— Поселяемся, — ответил учитель.
— Угу, — сказал я.
Учитель свистнул сквозь зубы и залез на постель. Удобно устроился, плотно закутался в одеяло.
— Я к ним туда заходил, — сказал он и вздохнул. — Эх, боже, боже.
— Угу, — ответил я.
— Уже целых два месяца едут. Здесь стоят четвертый день. И неизвестно… — сказал учитель. И повернулся лицом к стене.
— Угу, — сказал я.
Поезд загудел и тронулся. Лязгнули на стыках колеса. Пройдя мимо цистерн, платформ и порожних вагонов, поезд по главному пути подкатил к перрону.
Перрон, нависший над городком, был забит народом. На ступеньках сидели проезжие со своими узлами. Усталые, в измятой одежде. У барьерчика стоял оркестр железнодорожников в черных мундирах. Дирижер махнул палочкой, и оркестр заиграл гимн.
— Эх, боже, — сказал учитель, не поворачиваясь от стены.
Девочки-школьницы, подойдя к поезду, подавали в окна букеты гвоздик. Женщины во всем белом, в чепцах, разносили вдоль вагонов горячее какао в фаянсовых кружках и свежие булочки с маслом. Чахоточные дети, привезенные пульманом, теснились в окнах, смеялись, глядя на оркестр, и хлопали в ладоши.
— Н-да, — сказал я и отошел от окна. Растянулся на постели и, подложив руки под голову, тупо уставился в потолок.
Я живу в комнате, где на месте окон — два выгоревших проема.

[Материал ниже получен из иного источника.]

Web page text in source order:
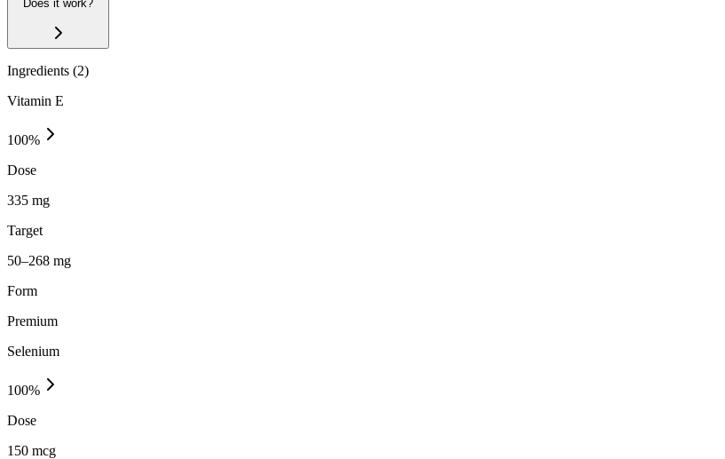
Does it work?
Ingredients (2)
Vitamin E
100%
Dose
335 mg
Target
50–268 mg
Form
Premium
Selenium
100%
Dose
150 mcg
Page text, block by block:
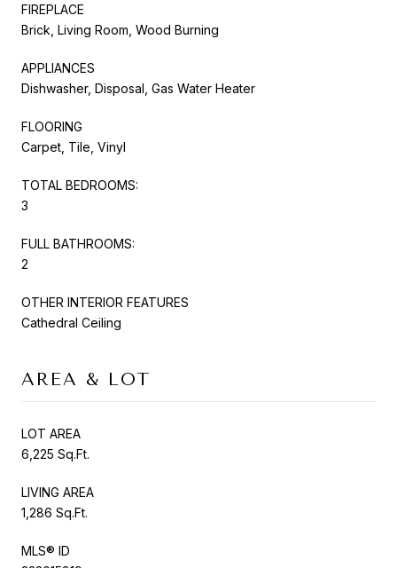
FIREPLACE
Brick, Living Room, Wood Burning
APPLIANCES
Dishwasher, Disposal, Gas Water Heater
FLOORING
Carpet, Tile, Vinyl
TOTAL BEDROOMS:
3
FULL BATHROOMS:
2
OTHER INTERIOR FEATURES
Cathedral Ceiling
AREA & LOT
LOT AREA
6,225 Sq.Ft.
LIVING AREA
1,286 Sq.Ft.
MLS® ID
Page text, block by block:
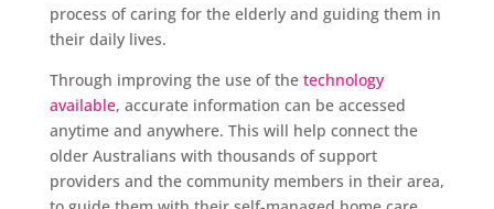
process of caring for the elderly and guiding them in
their daily lives.
Through improving the use of the technology
available, accurate information can be accessed
anytime and anywhere. This will help connect the
older Australians with thousands of support
providers and the community members in their area,
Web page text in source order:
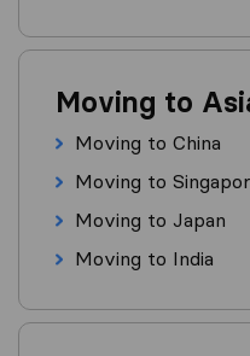
Moving to
Moving to China
Moving to
Moving to Japan
Moving to India

В одном — крепкие, хотя и слегка заржавелые решетки. На подоконнике другого стоит полная бутыль вишневой наливки и валяется скомканное рукоделие.

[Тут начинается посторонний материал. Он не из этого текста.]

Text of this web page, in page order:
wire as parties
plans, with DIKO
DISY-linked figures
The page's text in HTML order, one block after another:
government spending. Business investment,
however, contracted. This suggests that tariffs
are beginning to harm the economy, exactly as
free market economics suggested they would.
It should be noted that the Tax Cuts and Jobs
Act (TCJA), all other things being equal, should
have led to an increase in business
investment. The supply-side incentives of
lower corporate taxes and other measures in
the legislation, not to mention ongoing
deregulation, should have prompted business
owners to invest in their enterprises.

Из мебели, расставленной на полусгнившем полу сразу после освобождения города, наибольшую ценность представляет шкаф, так как на верхней полке в нем припрятаны: коробка американских сардин, две жестянки с бисквитами и офицерский резиновый плащ, купленный в одном DP Camp[137] за восемь пачек сигарет «Кэмел». На средней полке стоит пишущая машинка марки «Континенталь», которая мне обошлась в тридцать долларов. Больше всего на ней, вероятно, заработал сшивающийся при гостинице спекулянт с развязными манерами земляка-варшавянина. На нижней полке лежат четыре пары носков и полкило помидоров в пакете.
По потолку лазают пауки.
Солидный диван, о котором кто-то предусмотрительно позаботился, я ненавижу: он — как лагерные сенники — нафарширован блохами и клопами. Когда вечер не предвещает к ночи дождя, я беру подушку и два мохнатых канадских пледа, собственность одного старосты из лагеря «Аллах», и отправляюсь спать в городской сад, где полно парочек и пьяных милиционеров, палящих из автоматов в луну.
Днем же я сижу за круглым столиком красного дерева, добытым в квартире убитого немца, и, задыхаясь от жары, пишу, пока не стемнеет. При этом я беспрерывно чешусь, потому что тело мое горит, точно припекаемое углями.